TO DO
Count the lines in the data below where the string "virtual" occurs, please, and give the number alone.

GIVEN RECORDS
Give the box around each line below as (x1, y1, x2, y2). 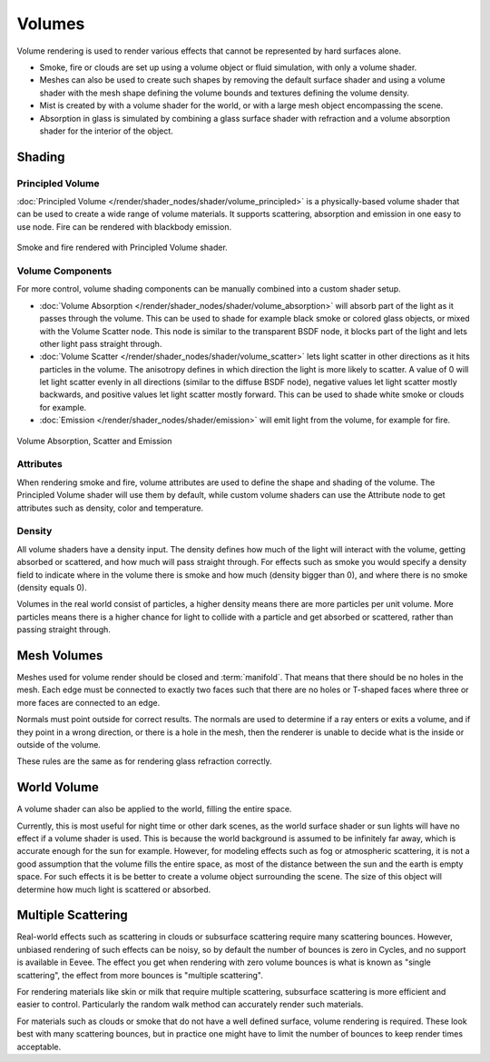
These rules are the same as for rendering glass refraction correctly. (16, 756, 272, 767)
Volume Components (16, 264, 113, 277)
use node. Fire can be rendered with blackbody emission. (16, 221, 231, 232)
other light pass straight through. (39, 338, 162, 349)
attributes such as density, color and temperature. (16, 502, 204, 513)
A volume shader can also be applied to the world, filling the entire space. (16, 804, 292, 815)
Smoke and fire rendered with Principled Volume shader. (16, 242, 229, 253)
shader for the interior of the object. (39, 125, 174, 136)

---

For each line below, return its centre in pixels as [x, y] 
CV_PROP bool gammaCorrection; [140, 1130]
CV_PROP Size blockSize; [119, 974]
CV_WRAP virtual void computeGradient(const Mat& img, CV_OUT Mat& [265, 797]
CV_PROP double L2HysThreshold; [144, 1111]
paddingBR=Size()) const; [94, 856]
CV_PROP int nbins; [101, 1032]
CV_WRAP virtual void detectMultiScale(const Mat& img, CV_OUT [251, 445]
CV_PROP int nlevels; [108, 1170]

* * *

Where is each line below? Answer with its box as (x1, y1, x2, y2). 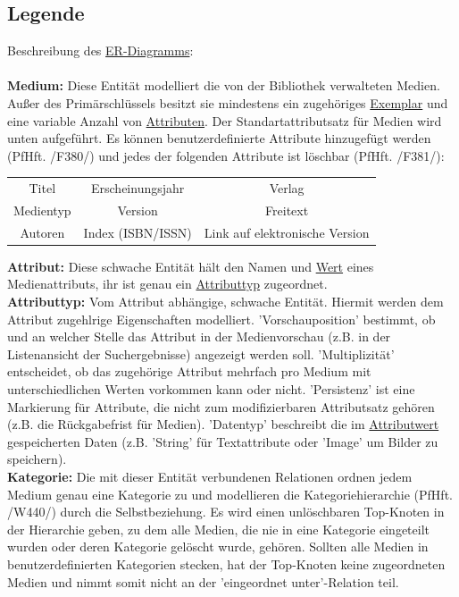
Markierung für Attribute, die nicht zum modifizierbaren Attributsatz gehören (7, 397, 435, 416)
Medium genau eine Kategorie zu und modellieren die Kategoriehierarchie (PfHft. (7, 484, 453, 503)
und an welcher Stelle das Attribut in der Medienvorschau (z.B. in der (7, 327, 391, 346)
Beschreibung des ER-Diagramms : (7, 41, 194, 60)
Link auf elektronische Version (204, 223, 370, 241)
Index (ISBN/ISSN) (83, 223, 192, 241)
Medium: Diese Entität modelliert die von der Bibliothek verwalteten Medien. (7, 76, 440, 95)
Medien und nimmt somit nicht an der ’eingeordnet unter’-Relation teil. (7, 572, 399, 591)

OUTPUT OF THE TASK
2